Some said Esther and Floyd Goodweather had it all: a sprawling Wayne County ranch; his-and-hers 4-wheel recreational vehicles; two semi-intelligent children who only occasionally asked for money; and a shared love of Oxycodone. On the outside, the Goodweathers seem to have the kind of life their friends and family aspired too. But for all the shared blessings in their lives that they so willingly shared with their neighbors, there was one secret they harbored together above all others: a gnawing, all-consuming blind hate for each other’s presence.

Sure, there were times when their passion for each other spilled out into the public. The Great Easter Dinner Treeing Incident, as the family fondly remembered it. Or that time Gramma Esther swatted a fly on Grampa Floyd’s head with a gin bottle.

“Every loving couple has their touchy-feely moments,” said mortuary hair stylist Anna Goodweather, the couple’s smarter child. “It’s just Maw and Paw’s moments were a little more..” struggling to find the word, “bash-ier.”

And if the clever pup in the litter couldn’t catch on to the blistering, paint-peeling firestorm of hatred that spanned her two parents, what hope did the less curious welp have? “I dinna notice no harshne.. what you said.. with Maw and Paw,” said a dumbfounded Kyle Goodweather, local cigarette lighter recycling specialist, “They always said g’night to each other.”

Indeed, the whole family knew the Goodweather’s nightly salute, “Hope ya don’t wake up!”

Late in the evening of March 1st – about 7:45, just as America’s Funniest Home Videos was wrapping up – Floyd doubled over in his Lay-z-Boy chair with chest pains. Reports from the paramedics have it that Esther was dancing about the room, singing, “Halleluja,” when she herself succumbed to a massive coronary.
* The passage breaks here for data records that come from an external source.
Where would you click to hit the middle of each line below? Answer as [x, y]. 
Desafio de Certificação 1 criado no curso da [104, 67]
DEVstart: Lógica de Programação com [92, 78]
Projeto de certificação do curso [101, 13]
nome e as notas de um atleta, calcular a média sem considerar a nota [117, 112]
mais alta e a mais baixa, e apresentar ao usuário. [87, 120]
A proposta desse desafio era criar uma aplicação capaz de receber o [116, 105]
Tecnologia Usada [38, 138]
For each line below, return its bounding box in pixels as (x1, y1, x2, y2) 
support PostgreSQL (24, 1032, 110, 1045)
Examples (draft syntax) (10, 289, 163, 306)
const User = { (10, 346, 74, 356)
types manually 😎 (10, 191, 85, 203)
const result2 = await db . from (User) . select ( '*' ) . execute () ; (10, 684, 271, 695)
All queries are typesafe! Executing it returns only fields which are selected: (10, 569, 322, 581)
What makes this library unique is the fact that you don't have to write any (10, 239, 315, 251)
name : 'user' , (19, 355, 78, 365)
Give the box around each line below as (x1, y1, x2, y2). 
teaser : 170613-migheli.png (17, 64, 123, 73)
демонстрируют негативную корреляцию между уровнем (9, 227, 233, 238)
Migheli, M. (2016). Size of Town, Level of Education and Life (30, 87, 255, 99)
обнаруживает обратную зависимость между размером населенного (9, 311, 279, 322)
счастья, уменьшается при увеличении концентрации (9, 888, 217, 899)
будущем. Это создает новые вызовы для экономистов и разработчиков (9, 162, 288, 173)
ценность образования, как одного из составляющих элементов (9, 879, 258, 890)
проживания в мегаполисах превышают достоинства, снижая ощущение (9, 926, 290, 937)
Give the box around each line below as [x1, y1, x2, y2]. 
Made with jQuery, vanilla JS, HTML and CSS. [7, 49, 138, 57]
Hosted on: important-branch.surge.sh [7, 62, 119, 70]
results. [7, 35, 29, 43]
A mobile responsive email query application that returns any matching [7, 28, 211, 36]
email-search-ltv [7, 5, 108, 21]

They were both raced to the hospital where, despite both of their loud and frequently vulgar protestations, they were placed in the same hospital room due to lack of space.

In their final moments, the tender, raw emotion of nearly four score years’ affection was felt by everyone.

“In all my years in the medical profession, I’ve never seen anything quite like it,” said Dr. Singe, wiping away a single tear, “She pulled the oxygen mask off, looked deeply into his eyes, and said, ‘I fucked your brother.'”

“He didn’t miss a beat,” recalled RN Gladys Winklebottom, her voice pinching up to a sob, “He looked at her and said, ‘Big deal. I fucked him, too. And he was a better lay than you.'”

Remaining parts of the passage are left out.